Exercise input:
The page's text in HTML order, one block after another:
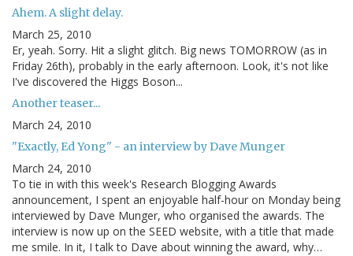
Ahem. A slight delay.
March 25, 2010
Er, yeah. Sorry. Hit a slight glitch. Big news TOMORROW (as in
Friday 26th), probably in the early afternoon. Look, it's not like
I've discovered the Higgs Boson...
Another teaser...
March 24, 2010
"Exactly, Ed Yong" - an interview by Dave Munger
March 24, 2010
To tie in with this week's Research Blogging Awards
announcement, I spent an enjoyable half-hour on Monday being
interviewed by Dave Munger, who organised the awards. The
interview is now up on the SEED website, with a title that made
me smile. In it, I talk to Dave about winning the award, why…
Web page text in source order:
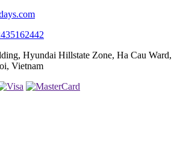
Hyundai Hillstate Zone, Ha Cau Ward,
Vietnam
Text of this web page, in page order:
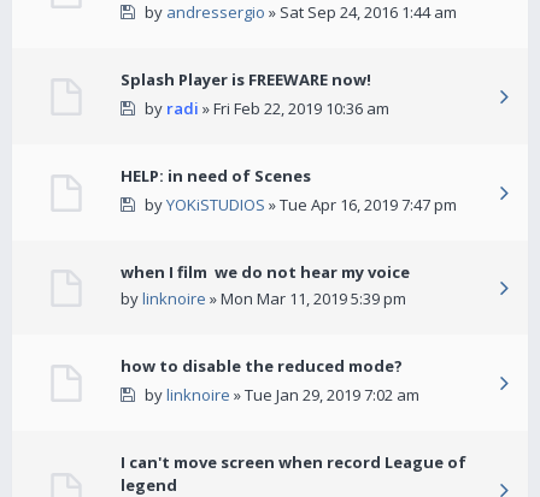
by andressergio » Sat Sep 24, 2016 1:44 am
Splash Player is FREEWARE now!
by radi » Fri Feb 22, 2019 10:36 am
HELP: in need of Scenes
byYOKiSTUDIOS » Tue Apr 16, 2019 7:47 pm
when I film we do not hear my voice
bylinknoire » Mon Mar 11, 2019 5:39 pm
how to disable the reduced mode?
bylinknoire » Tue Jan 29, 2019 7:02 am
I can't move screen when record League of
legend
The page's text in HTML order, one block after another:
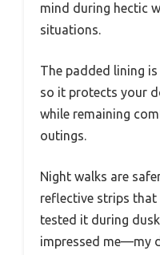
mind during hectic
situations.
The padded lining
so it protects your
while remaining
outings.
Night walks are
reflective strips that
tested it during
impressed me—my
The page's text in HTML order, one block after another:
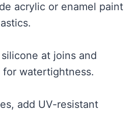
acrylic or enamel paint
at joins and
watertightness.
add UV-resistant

Problem to work on: Set out nothing but the lines from the line with "Web page text" through the end of the material, reproduced exactly, both ends included, pictures omitted.

Solution to the exercise:
Web page text in source order:
Hyundai Hillstate Zone, Ha Cau Ward,
Vietnam
Text of this web page, in page order:
by andressergio » Sat Sep 24, 2016 1:44 am
Splash Player is FREEWARE now!
by radi » Fri Feb 22, 2019 10:36 am
HELP: in need of Scenes
byYOKiSTUDIOS » Tue Apr 16, 2019 7:47 pm
when I film we do not hear my voice
bylinknoire » Mon Mar 11, 2019 5:39 pm
how to disable the reduced mode?
bylinknoire » Tue Jan 29, 2019 7:02 am
I can't move screen when record League of
legend
The page's text in HTML order, one block after another:
mind during hectic
situations.
The padded lining
so it protects your
while remaining
outings.
Night walks are
reflective strips that
tested it during
impressed me—my
The page's text in HTML order, one block after another:
acrylic or enamel paint
at joins and
watertightness.
add UV-resistant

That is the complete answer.